One Labour MP describes the comment as 'inexcusable', while another says he is 'sickened'

Rob Merrick
Deputy Political Editor
Friday 24 August 2018 18:53 BST
Jeremy Corbyn releases video apologising for antisemitism in the Labour party

Jeremy Corbyn is embroiled in a fresh antisemitism row after he was filmed claiming Zionists in Britain “don’t understand English irony”.

Some Labour MPs reacted with horror when the video footage, from a speech given in 2013, emerged with one describing the comment as “inexcusable” and another saying he was “sickened”.

A leading Jewish charity accused the Labour leader of “unambiguous antisemitic hate” after he was caught on camera making his remarks at a pro-Palestinian event.

Labour was forced into a damage limitation exercise, with key ally John McDonnell insisting Mr Corbyn’s words had been “taken out of context”.

A spokeswoman for the party leader, meanwhile, said Mr Corbyn had been “referring to a group of pro-Israel activists”, Jewish and non-Jewish.

The fresh controversy blew up at a time when the Labour leader has spent weeks being dogged by allegations of antisemitism, sparked in part by Labour’s refusal to adopt a full international definition of the term.

In the contentious excerpt, Mr Corbyn praised a speech by Manuel Hassassian, the Palestinian Authority representative to the UK, as an “incredibly powerful” account of the history of Palestine.

He then said: “This was dutifully recorded by the, thankfully silent, Zionists who were in the audience on that occasion, and then came up and berated him afterwards for what he had said.

“They clearly have two problems. One is that they don’t want to study history, and secondly, having lived in this country for a very long time, probably all their lives, [they] don’t understand English irony either.

“Manuel does understand English irony, and uses it very effectively. So I think they needed two lessons, which we can perhaps help them with.”

Luciana Berger, a prominent Labour MP, condemned “inexcusable comments” which made her feel “unwelcome in my own party”, adding: “I’ve lived in Britain all my life and I don’t need any lessons in history [or] irony.”

Her colleague Mike Gapes said he was in “total solidarity” with Ms Berger, and that he was “sickened by the racism and antisemitism at the top of our party”.

Another Labour MP – Wes Streeting – said Mr Corbyn’s language was “inexcusable and abhorrent”, adding: “I wasn’t silent when Boris Johnson insulted my Muslim constituents and I won’t remain silent when Labour’s leader insults my Jewish constituents. This is plain wrong.”

In her report on antisemitism in the Labour party, commissioned by Mr Corbyn two years ago, Baroness Chakrabarti described “Zionist” as a term of abuse for Jews.

But Mr McDonnell insisted: “I think this has all been taken out of context.
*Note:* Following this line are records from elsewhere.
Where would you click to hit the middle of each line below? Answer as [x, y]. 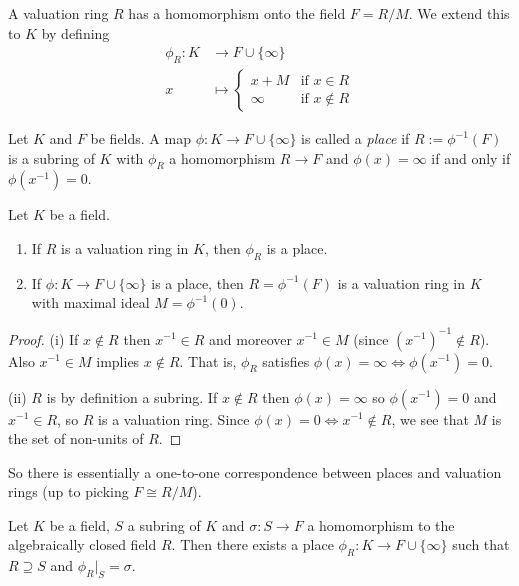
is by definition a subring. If [132, 396]
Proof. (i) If [43, 338]
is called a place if [355, 138]
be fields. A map [140, 138]
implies [118, 360]
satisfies [286, 360]
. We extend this [459, 13]
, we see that [430, 418]
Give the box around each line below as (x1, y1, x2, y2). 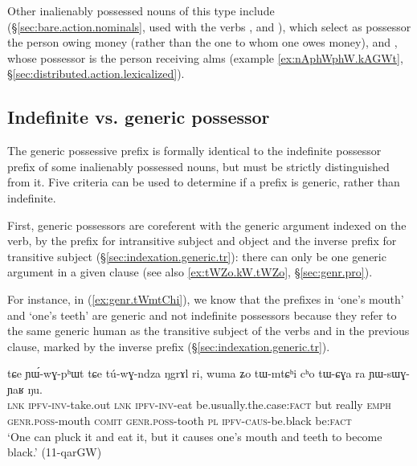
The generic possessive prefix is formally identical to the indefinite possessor (7, 142, 382, 159)
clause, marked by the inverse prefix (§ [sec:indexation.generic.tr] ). (7, 337, 330, 354)
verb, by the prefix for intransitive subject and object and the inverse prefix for (7, 232, 397, 249)
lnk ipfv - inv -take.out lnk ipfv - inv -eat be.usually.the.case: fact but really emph (7, 396, 391, 413)
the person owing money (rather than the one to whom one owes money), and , (7, 34, 398, 51)
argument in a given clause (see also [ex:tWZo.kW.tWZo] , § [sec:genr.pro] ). (7, 264, 373, 280)
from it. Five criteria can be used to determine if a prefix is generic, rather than (7, 174, 400, 190)
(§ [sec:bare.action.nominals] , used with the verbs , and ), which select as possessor (7, 18, 411, 35)
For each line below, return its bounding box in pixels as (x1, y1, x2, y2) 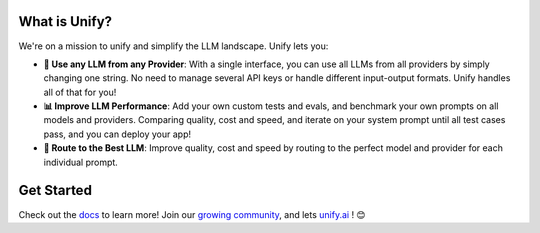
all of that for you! (43, 86, 117, 98)
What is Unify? (18, 13, 113, 30)
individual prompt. (43, 156, 119, 168)
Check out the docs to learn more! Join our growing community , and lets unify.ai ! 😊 (18, 208, 366, 220)
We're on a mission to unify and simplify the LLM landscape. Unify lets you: (18, 40, 329, 52)
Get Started (18, 182, 92, 199)
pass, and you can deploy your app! (43, 128, 192, 140)
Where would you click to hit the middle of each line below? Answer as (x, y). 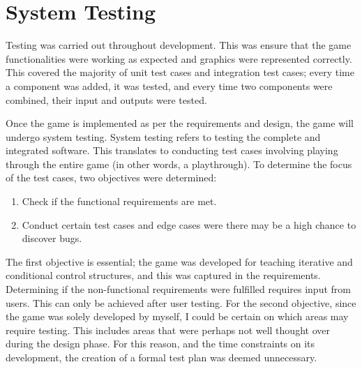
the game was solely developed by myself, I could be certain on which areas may (177, 316)
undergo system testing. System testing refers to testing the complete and (163, 136)
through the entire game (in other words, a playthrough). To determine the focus (179, 164)
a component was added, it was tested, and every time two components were (169, 85)
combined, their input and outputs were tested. (106, 99)
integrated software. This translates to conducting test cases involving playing (172, 150)
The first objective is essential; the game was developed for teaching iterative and (179, 261)
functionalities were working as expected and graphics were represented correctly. (179, 58)
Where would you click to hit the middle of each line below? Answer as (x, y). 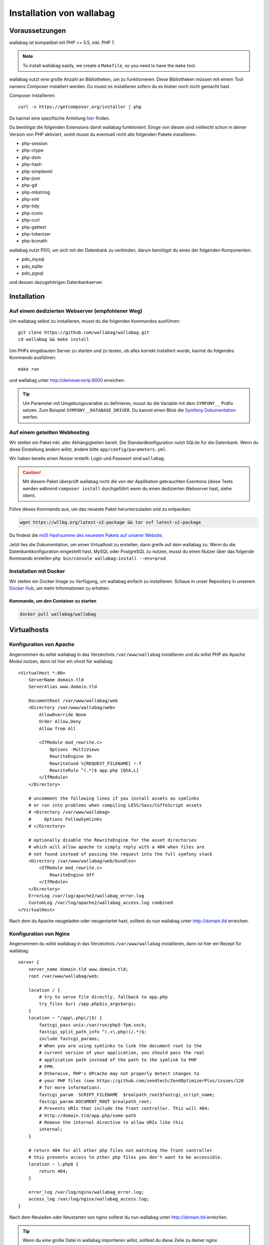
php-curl (31, 220)
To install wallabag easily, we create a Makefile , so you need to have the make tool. (109, 65)
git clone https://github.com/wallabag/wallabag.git (84, 332)
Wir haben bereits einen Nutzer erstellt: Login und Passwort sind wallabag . (87, 459)
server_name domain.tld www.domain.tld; (78, 969)
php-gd (29, 185)
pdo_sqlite (32, 266)
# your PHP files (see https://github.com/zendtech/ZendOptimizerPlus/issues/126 (141, 1080)

“Whatever Jeremy has said throughout the years has always been about how to secure peace, particularly within the Middle East, and also peace with justice for all concerned – both members of the Jewish community and also members of the Palestinian community.
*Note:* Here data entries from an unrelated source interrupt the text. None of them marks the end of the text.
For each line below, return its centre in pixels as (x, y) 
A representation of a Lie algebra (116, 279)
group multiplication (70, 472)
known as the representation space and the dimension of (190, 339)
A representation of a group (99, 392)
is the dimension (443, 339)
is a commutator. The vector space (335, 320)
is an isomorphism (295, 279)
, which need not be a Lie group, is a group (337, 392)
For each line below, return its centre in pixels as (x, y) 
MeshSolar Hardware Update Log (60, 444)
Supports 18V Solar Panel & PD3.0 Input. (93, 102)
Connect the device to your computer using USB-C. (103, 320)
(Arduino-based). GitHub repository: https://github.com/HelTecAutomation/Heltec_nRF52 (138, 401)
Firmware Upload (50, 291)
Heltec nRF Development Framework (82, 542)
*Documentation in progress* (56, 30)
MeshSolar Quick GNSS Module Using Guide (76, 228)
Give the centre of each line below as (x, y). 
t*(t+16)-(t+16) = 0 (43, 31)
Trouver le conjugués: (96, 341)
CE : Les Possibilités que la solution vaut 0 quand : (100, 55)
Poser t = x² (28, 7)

“In that context, Jeremy has devoted his life [to peace], so I think [to] take expressions out of context in that way are not helping.”

A spokesperson for Mr Corbyn said: “At this event, he was referring to a group of pro-Israel activists misunderstanding and then criticising the Palestinian ambassador for a speech at a separate event, about the occupation of the West Bank.”